As usual, a few notes before beginning. The defensive side is a little bit trickier. Most of the time, most teams have two corner backs and two safeties on the field, and either four linebackers and three defensive lineman, or three linebackers and four defensive linemen. In the former, a 3-4 (linemen-linebackers) defense, an outside linebacker usually takes on the primary pass rushing responsibility, while in a 4-3, it’s one of the outside linemen, a defensive end. But defensive ends in a 3-4 (generally) excel at stopping the run game and occupying offensive linemen, rather than getting to the quarterback. Pro Football Focus categorizes 3-4 and 4-3 defensive ends and outside linebackers all differently, believing their differences warrant it. They’re the player performance experts, so I’ll follow their lead. PFF lumps interior defenders from both formations together into two groups (linemen and linebackers), as their responsibilities are more similar.

Another thing: Corey Wootton has played 25% or more of the Bears’ snaps as a defensive tackle and 25% or more as a 4-3 defensive end. I’ve added his respective grades together to determine his contract quality, but other players move around on the defensive line too, even if they don’t register 25% or more of their snaps in multiple positions.
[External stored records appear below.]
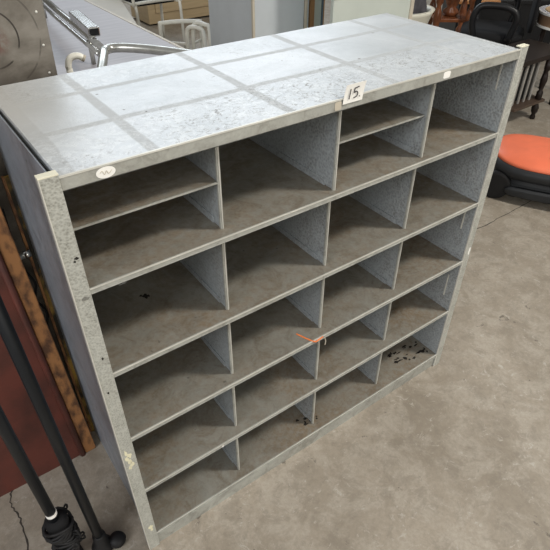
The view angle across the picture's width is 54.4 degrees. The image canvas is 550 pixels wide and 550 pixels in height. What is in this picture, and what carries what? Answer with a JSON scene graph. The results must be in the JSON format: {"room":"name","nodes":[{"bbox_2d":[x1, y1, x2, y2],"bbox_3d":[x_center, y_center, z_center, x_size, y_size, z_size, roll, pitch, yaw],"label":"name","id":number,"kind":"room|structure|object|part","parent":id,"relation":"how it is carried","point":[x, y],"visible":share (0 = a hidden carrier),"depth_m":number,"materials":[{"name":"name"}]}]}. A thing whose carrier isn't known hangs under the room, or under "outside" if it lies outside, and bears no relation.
{"room":"furniture warehouse","nodes":[
{"label":"furniture warehouse","id":0,"kind":"room"},
{"bbox_2d":[19,249,31,259],"bbox_3d":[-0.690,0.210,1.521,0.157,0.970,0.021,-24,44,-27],"label":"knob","id":1,"kind":"object","parent":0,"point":[24,254],"visible":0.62,"depth_m":1.35,"materials":[{"name":"silver metal"}]},
{"bbox_2d":[0,0,549,549],"bbox_3d":[0.279,-2.880,6.309,20.000,0.120,19.000,-24,44,-27],"label":"floor","id":2,"kind":"structure","parent":0,"point":[456,456],"depth_m":1.79,"materials":[{"name":"concrete"}]},
{"bbox_2d":[9,491,28,549],"bbox_3d":[-0.727,0.787,1.572,0.040,0.001,0.450,-24,44,-27],"label":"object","id":3,"kind":"structure","parent":2,"relation":"on","point":[17,513],"depth_m":1.62,"materials":[{"name":"black"}]},
{"bbox_2d":[0,0,83,415],"bbox_3d":[-0.709,-0.084,1.438,0.473,1.534,0.022,-24,44,-27],"label":"metal sheet","id":4,"kind":"object","parent":2,"relation":"on","point":[26,52],"visible":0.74,"depth_m":1.22,"materials":[{"name":"metal"}]},
{"bbox_2d":[0,405,85,549],"bbox_3d":[-0.575,0.281,1.125,0.094,1.350,0.096,-24,44,-27],"label":"pole","id":5,"kind":"object","parent":2,"relation":"on","point":[7,433],"depth_m":1.36,"materials":[{"name":"metal"}]},
{"bbox_3d":[-0.577,0.705,1.460,0.094,0.180,0.096,-24,44,-27],"label":"cord coil","id":6,"kind":"part","parent":5,"relation":"part of","materials":[{"name":"black fabric"}]},
{"bbox_2d":[0,207,95,496],"bbox_3d":[-0.877,0.217,1.298,0.620,1.250,0.036,-25,45,-26],"label":"board panel","id":7,"kind":"object","parent":2,"relation":"on","point":[18,296],"visible":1,"depth_m":1.54,"materials":[{"name":"red paint"}]},
{"bbox_3d":[-0.658,0.121,1.409,0.018,1.250,0.018,-25,45,-26],"label":"moulding","id":8,"kind":"part","parent":7,"relation":"part of","materials":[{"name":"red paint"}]},
{"bbox_2d":[1,175,94,431],"bbox_3d":[-0.638,0.155,1.573,0.021,0.990,0.016,-24,44,-27],"label":"wooden plank","id":9,"kind":"object","parent":2,"relation":"on","point":[6,181],"visible":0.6,"depth_m":1.48,"materials":[{"name":"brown wood"}]},
{"bbox_2d":[0,295,125,549],"bbox_3d":[-0.484,0.260,1.152,0.099,1.350,0.063,-17,42,-21],"label":"pole","id":10,"kind":"object","parent":2,"relation":"on","point":[101,540],"visible":1,"depth_m":1.20,"materials":[{"name":"metal"}]},
{"bbox_3d":[-0.463,0.773,1.565,0.052,0.032,0.052,-24,44,-27],"label":"knob","id":11,"kind":"part","parent":10,"relation":"part of","materials":[{"name":"black rubber"}]},
{"bbox_2d":[65,52,85,72],"bbox_3d":[-0.517,-0.102,1.737,0.058,1.192,0.021,-13,40,-16],"label":"pipe","id":12,"kind":"object","parent":2,"relation":"on","point":[69,59],"visible":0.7,"depth_m":1.37,"materials":[{"name":"white paint"}]},
{"bbox_2d":[88,0,135,23],"bbox_3d":[-1.579,-2.151,4.878,0.573,0.500,1.687,-18,42,-21],"label":"board","id":13,"kind":"object","parent":2,"relation":"on","point":[117,7],"visible":0.14,"depth_m":4.78,"materials":[{"name":"white"}]},
{"bbox_2d":[44,0,184,74],"bbox_3d":[-1.201,-1.070,3.319,0.945,0.742,2.400,-24,44,-27],"label":"folding table","id":14,"kind":"object","parent":2,"relation":"on","point":[114,28],"visible":0.23,"depth_m":3.14,"materials":[{"name":"grey laminate"}]},
{"bbox_2d":[42,0,190,67],"bbox_3d":[-1.028,-1.254,2.798,0.596,0.197,1.905,-24,44,-27],"label":"frame","id":15,"kind":"object","parent":14,"relation":"on","point":[76,19],"visible":0.69,"depth_m":2.56,"materials":[{"name":"silver metal"}]},
{"bbox_3d":[-1.158,-1.406,2.943,0.063,0.049,1.396,-20,43,-24],"label":"rail","id":16,"kind":"part","parent":15,"relation":"part of","materials":[{"name":"silver metal"}]},
{"bbox_2d":[121,0,185,48],"bbox_3d":[-1.255,-2.702,5.286,0.573,0.863,0.541,-24,44,-27],"label":"chair","id":17,"kind":"object","parent":2,"relation":"on","point":[134,3],"visible":0.7,"depth_m":5.19,"materials":[{"name":"white paint"}]},
{"bbox_3d":[-1.243,-2.705,5.262,0.380,0.015,0.350,-24,44,-27],"label":"seat","id":18,"kind":"part","parent":17,"relation":"part of","materials":[{"name":"beige fabric"}]},
{"bbox_3d":[-1.378,-2.808,5.419,0.454,0.863,0.122,-24,44,-27],"label":"frame","id":19,"kind":"part","parent":17,"relation":"part of","materials":[{"name":"white paint"}]},
{"bbox_2d":[130,0,208,24],"bbox_3d":[-0.988,-3.597,6.463,1.520,0.805,0.540,-24,44,-27],"label":"desk","id":20,"kind":"object","parent":2,"relation":"on","point":[191,9],"visible":0.63,"depth_m":6.29,"materials":[{"name":"beige wood"}]},
{"bbox_3d":[-0.832,-3.485,6.286,1.330,0.590,0.016,-24,44,-27],"label":"panel","id":21,"kind":"part","parent":20,"relation":"part of","materials":[{"name":"beige wood"}]},
{"bbox_2d":[158,19,210,49],"bbox_3d":[-0.728,-1.983,4.674,0.500,0.496,0.242,15,41,18],"label":"frame","id":22,"kind":"object","parent":2,"relation":"on","point":[195,22],"visible":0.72,"depth_m":4.54,"materials":[{"name":"white paint"}]},
{"bbox_3d":[-0.866,-2.002,4.613,0.238,0.024,0.024,10,39,12],"label":"rail","id":23,"kind":"part","parent":22,"relation":"part of","materials":[{"name":"white metal"}]},
{"bbox_3d":[-0.677,-1.899,4.593,0.239,0.467,0.046,22,43,25],"label":"bent leg","id":24,"kind":"part","parent":22,"relation":"part of","materials":[{"name":"white paint"}]},
{"bbox_3d":[-0.627,-1.917,4.592,0.238,0.496,0.043,24,44,27],"label":"bent leg","id":25,"kind":"part","parent":22,"relation":"part of","materials":[{"name":"white paint"}]},
{"bbox_2d":[208,0,308,45],"bbox_3d":[-0.113,-2.108,3.865,0.509,1.700,0.648,-24,44,-27],"label":"tall cabinet","id":26,"kind":"object","parent":2,"relation":"on","point":[230,20],"visible":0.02,"depth_m":3.81,"materials":[{"name":"grey metal"}]},
{"bbox_3d":[0.031,-1.972,3.669,0.433,1.630,0.018,-24,44,-27],"label":"door","id":27,"kind":"part","parent":26,"relation":"part of","materials":[{"name":"grey metal"}]},
{"bbox_2d":[0,13,528,549],"bbox_3d":[0.008,-0.018,1.622,1.253,1.206,0.485,-24,44,-27],"label":"shelf unit","id":28,"kind":"object","parent":2,"relation":"on","point":[260,263],"visible":0.98,"depth_m":1.35,"materials":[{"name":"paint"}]},
{"bbox_3d":[-0.478,0.205,1.360,0.002,1.178,0.477,-24,44,-27],"label":"panel","id":29,"kind":"part","parent":28,"relation":"part of","materials":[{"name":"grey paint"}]},
{"bbox_2d":[1,209,48,324],"bbox_3d":[-0.664,0.197,1.591,0.038,0.897,0.023,11,40,13],"label":"cable","id":30,"kind":"object","parent":28,"relation":"hanging from","point":[28,274],"visible":0.41,"depth_m":1.45,"materials":[{"name":"black rubber"}]},
{"bbox_3d":[-0.485,0.202,1.350,0.002,1.196,0.477,-24,44,-27],"label":"panel","id":31,"kind":"part","parent":28,"relation":"part of","materials":[{"name":"paint"}]},
{"bbox_3d":[-0.353,0.319,1.195,0.032,1.204,0.017,-24,44,-27],"label":"post","id":32,"kind":"part","parent":28,"relation":"part of","materials":[{"name":"paint"}]},
{"bbox_2d":[96,166,115,177],"bbox_3d":[-0.274,-0.167,0.868,0.033,0.020,0.002,-24,44,-27],"label":"sticker","id":33,"kind":"object","parent":28,"relation":"attached to","point":[107,171],"visible":1,"depth_m":0.87,"materials":[{"name":"white paper"}]},
{"bbox_3d":[-0.363,-0.242,1.131,0.296,0.002,0.443,-24,44,-27],"label":"half shelf","id":34,"kind":"part","parent":28,"relation":"part of","materials":[{"name":"paint"}]},
{"bbox_3d":[0.007,-0.480,1.260,1.190,0.020,0.478,-24,44,-27],"label":"panel","id":35,"kind":"part","parent":28,"relation":"part of","materials":[{"name":"paint"}]},
{"bbox_3d":[0.007,-0.130,1.536,1.188,0.002,0.474,-24,44,-27],"label":"shelf","id":36,"kind":"part","parent":28,"relation":"part of","materials":[{"name":"paint"}]},
{"bbox_3d":[0.007,-0.309,1.394,1.188,0.002,0.474,-24,44,-27],"label":"shelf","id":37,"kind":"part","parent":28,"relation":"part of","materials":[{"name":"paint"}]},
{"bbox_3d":[0.006,0.047,1.676,1.188,0.002,0.474,-24,44,-27],"label":"shelf","id":38,"kind":"part","parent":28,"relation":"part of","materials":[{"name":"paint"}]},
{"bbox_3d":[0.005,0.224,1.816,1.188,0.002,0.474,-24,44,-27],"label":"shelf","id":39,"kind":"part","parent":28,"relation":"part of","materials":[{"name":"paint"}]},
{"bbox_3d":[0.143,-0.360,1.114,1.190,0.025,0.018,-24,44,-27],"label":"rail","id":40,"kind":"part","parent":28,"relation":"part of","materials":[{"name":"paint"}]},
{"bbox_3d":[0.004,0.402,1.957,1.188,0.002,0.474,-24,44,-27],"label":"shelf","id":41,"kind":"part","parent":28,"relation":"part of","materials":[{"name":"paint"}]},
{"bbox_3d":[0.141,0.552,1.833,1.190,0.052,0.003,-24,44,-27],"label":"kick plate","id":42,"kind":"part","parent":28,"relation":"part of","materials":[{"name":"paint"}]},
{"bbox_2d":[335,101,341,110],"bbox_3d":[0.130,-0.347,1.097,0.018,0.018,0.001,-24,44,-27],"label":"scrap","id":43,"kind":"object","parent":28,"relation":"attached to","point":[338,105],"visible":1,"depth_m":1.10,"materials":[{"name":"beige paper"}]},
{"bbox_2d":[343,80,366,104],"bbox_3d":[0.164,-0.375,1.099,0.058,0.040,0.005,-24,44,-27],"label":"price tag","id":44,"kind":"object","parent":28,"relation":"attached to","point":[354,92],"visible":1,"depth_m":1.10,"materials":[{"name":"white paper"}]},
{"bbox_3d":[0.122,-0.458,1.406,0.294,0.002,0.443,-24,44,-27],"label":"half shelf","id":45,"kind":"part","parent":28,"relation":"part of","materials":[{"name":"paint"}]},
{"bbox_2d":[443,71,450,78],"bbox_3d":[0.402,-0.469,1.251,0.024,0.016,0.001,-24,44,-27],"label":"scrap","id":46,"kind":"object","parent":28,"relation":"attached to","point":[446,74],"visible":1,"depth_m":1.25,"materials":[{"name":"white paper"}]},
{"bbox_3d":[0.489,-0.224,1.907,0.002,1.178,0.477,-24,44,-27],"label":"panel","id":47,"kind":"part","parent":28,"relation":"part of","materials":[{"name":"grey paint"}]},
{"bbox_3d":[0.638,-0.120,1.756,0.032,1.204,0.017,-24,44,-27],"label":"post","id":48,"kind":"part","parent":28,"relation":"part of","materials":[{"name":"paint"}]},
{"bbox_2d":[308,0,314,27],"bbox_3d":[0.278,-2.158,4.010,0.045,1.600,0.030,-24,44,-27],"label":"wooden post","id":49,"kind":"object","parent":2,"relation":"on","point":[311,2],"visible":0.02,"depth_m":4.11,"materials":[{"name":"brown wood"}]},
{"bbox_2d":[314,0,324,26],"bbox_3d":[0.328,-2.207,4.073,0.120,1.600,0.046,-24,44,-27],"label":"door leaf","id":50,"kind":"structure","parent":2,"relation":"on","point":[319,4],"depth_m":4.19,"materials":[{"name":"grey wood"}]},
{"bbox_2d":[330,0,414,23],"bbox_3d":[0.672,-1.840,3.611,0.750,1.600,0.046,-24,44,-27],"label":"door","id":51,"kind":"structure","parent":2,"relation":"on","point":[341,10],"depth_m":3.59,"materials":[{"name":"white paint"}]},
{"bbox_2d":[412,5,434,23],"bbox_3d":[1.007,-1.875,4.440,0.500,0.632,0.500,-24,44,-27],"label":"armchair","id":52,"kind":"object","parent":2,"relation":"on","point":[424,17],"visible":0.18,"depth_m":4.12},
{"bbox_2d":[413,0,426,13],"bbox_3d":[1.081,-2.163,4.223,0.310,0.460,0.290,-24,44,-27],"label":"crumpled cloth","id":53,"kind":"object","parent":52,"relation":"on","point":[420,6],"visible":0.14,"depth_m":4.15,"materials":[{"name":"grey fabric"}]},
{"bbox_2d":[428,0,475,32],"bbox_3d":[1.558,-2.234,4.818,0.440,0.725,0.400,2,38,2],"label":"wooden chair","id":54,"kind":"object","parent":2,"relation":"on","point":[451,13],"visible":0.32,"depth_m":4.68,"materials":[{"name":"red wood"}]},
{"bbox_3d":[1.422,-2.302,4.924,0.076,0.700,0.076,2,38,2],"label":"leg","id":55,"kind":"part","parent":54,"relation":"part of","materials":[{"name":"red wood"}]},
{"bbox_3d":[1.413,-2.153,4.736,0.076,0.700,0.076,2,38,2],"label":"leg","id":56,"kind":"part","parent":54,"relation":"part of","materials":[{"name":"red wood"}]},
{"bbox_2d":[431,12,465,22],"bbox_3d":[1.558,-2.299,4.767,0.300,0.030,0.260,2,38,2],"label":"shelf","id":57,"kind":"object","parent":54,"relation":"attached to","point":[460,17],"depth_m":4.67,"materials":[{"name":"red wood"}]},
{"bbox_3d":[1.702,-2.295,4.916,0.076,0.700,0.076,2,38,2],"label":"leg","id":58,"kind":"part","parent":54,"relation":"part of","materials":[{"name":"red wood"}]},
{"bbox_3d":[1.693,-2.146,4.728,0.076,0.700,0.076,2,38,2],"label":"leg","id":59,"kind":"part","parent":54,"relation":"part of","materials":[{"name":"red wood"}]},
{"bbox_2d":[439,0,549,43],"bbox_3d":[2.243,-2.580,5.441,1.020,0.500,0.600,0,38,-1],"label":"wooden table","id":60,"kind":"object","parent":2,"relation":"on","point":[485,14],"visible":0.34,"depth_m":5.17,"materials":[{"name":"orange wood"}]},
{"bbox_2d":[460,0,541,44],"bbox_3d":[1.765,-1.956,4.285,0.543,0.948,0.613,13,40,16],"label":"office chair","id":61,"kind":"object","parent":2,"relation":"on","point":[501,32],"visible":0.77,"depth_m":4.10,"materials":[{"name":"black plastic"}]},
{"bbox_3d":[1.742,-1.953,4.299,0.480,0.090,0.480,13,40,16],"label":"seat","id":62,"kind":"part","parent":61,"relation":"part of","materials":[{"name":"black fabric"}]},
{"bbox_3d":[1.645,-1.901,4.017,0.360,0.272,0.071,13,40,16],"label":"armrest","id":63,"kind":"part","parent":61,"relation":"part of","materials":[{"name":"black plastic"}]},
{"bbox_3d":[1.833,-2.216,4.416,0.360,0.272,0.071,13,40,16],"label":"armrest","id":64,"kind":"part","parent":61,"relation":"part of","materials":[{"name":"black plastic"}]},
{"bbox_3d":[1.996,-2.106,4.058,0.040,0.430,0.440,13,40,16],"label":"backrest","id":65,"kind":"part","parent":61,"relation":"part of","materials":[{"name":"black fabric"}]},
{"bbox_2d":[477,201,529,228],"bbox_3d":[1.378,-0.382,3.060,1.800,0.001,0.034,-24,44,-27],"label":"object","id":66,"kind":"structure","parent":2,"relation":"on","point":[529,201],"depth_m":3.00,"materials":[{"name":"black"}]},
{"bbox_2d":[486,134,549,203],"bbox_3d":[1.616,-0.620,3.147,0.706,0.263,0.525,16,41,19],"label":"ottoman","id":67,"kind":"object","parent":2,"relation":"on","point":[521,170],"depth_m":3.04,"materials":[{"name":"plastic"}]},
{"bbox_2d":[498,134,549,174],"bbox_3d":[1.617,-0.699,3.088,0.656,0.065,0.484,16,41,19],"label":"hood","id":68,"kind":"object","parent":67,"relation":"attached to","point":[519,154],"depth_m":3.04,"materials":[{"name":"orange plastic"}]},
{"bbox_2d":[507,39,549,118],"bbox_3d":[1.821,-1.435,4.011,0.590,0.475,0.360,-24,44,-27],"label":"slatted bench","id":69,"kind":"object","parent":2,"relation":"on","point":[538,52],"visible":0.44,"depth_m":3.90,"materials":[{"name":"brown wood"}]},
{"bbox_2d":[510,95,544,111],"bbox_3d":[1.785,-1.320,4.023,0.380,0.020,0.300,-24,44,-27],"label":"shelf","id":70,"kind":"object","parent":69,"relation":"attached to","point":[534,100],"depth_m":3.95,"materials":[{"name":"brown wood"}]},
{"bbox_3d":[1.814,-1.614,3.883,0.590,0.035,0.335,-24,44,-27],"label":"seat","id":71,"kind":"part","parent":69,"relation":"part of","materials":[{"name":"brown wood"}]},
{"bbox_3d":[1.969,-1.372,3.961,0.055,0.440,0.053,-24,44,-27],"label":"leg","id":72,"kind":"part","parent":69,"relation":"part of","materials":[{"name":"brown wood"}]},
{"bbox_2d":[535,5,549,104],"bbox_3d":[2.263,-1.755,4.274,0.472,0.656,0.472,-24,44,-27],"label":"round stool","id":73,"kind":"object","parent":2,"relation":"on","point":[543,21],"visible":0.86,"depth_m":4.09,"materials":[{"name":"brown wood"}]},
{"bbox_3d":[2.090,-1.732,4.328,0.064,0.552,0.036,6,39,7],"label":"leg","id":74,"kind":"part","parent":73,"relation":"part of","materials":[{"name":"brown wood"}]}
]}

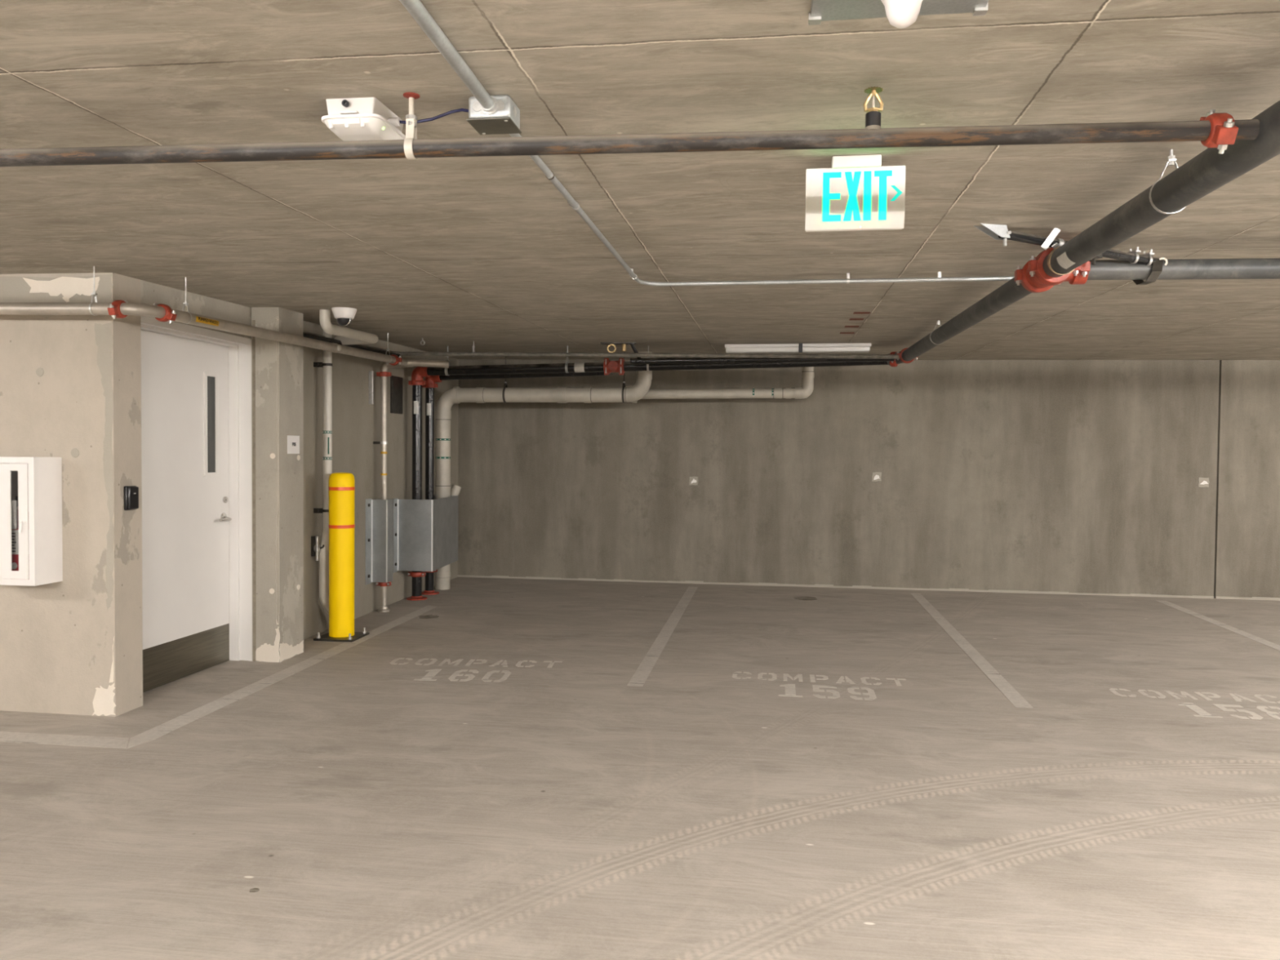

While minor (most of the starters tend to play most of their snaps from the same spot), this analysis doesn’t account for that.

Lastly, there is a distinct possibility that in the beginning, father of football Walter Camp created J.J. Watt, and saw that he was good. Like, really good. Seriously J.J. Watt is pretty good at this whole playing football thing. Anyone who doesn’t think Watt deserves to be the defensive player of the year (an award he certainly won’t win given that the Texans are 2-10) best keep an open mind or stop reading right now. You have been warned.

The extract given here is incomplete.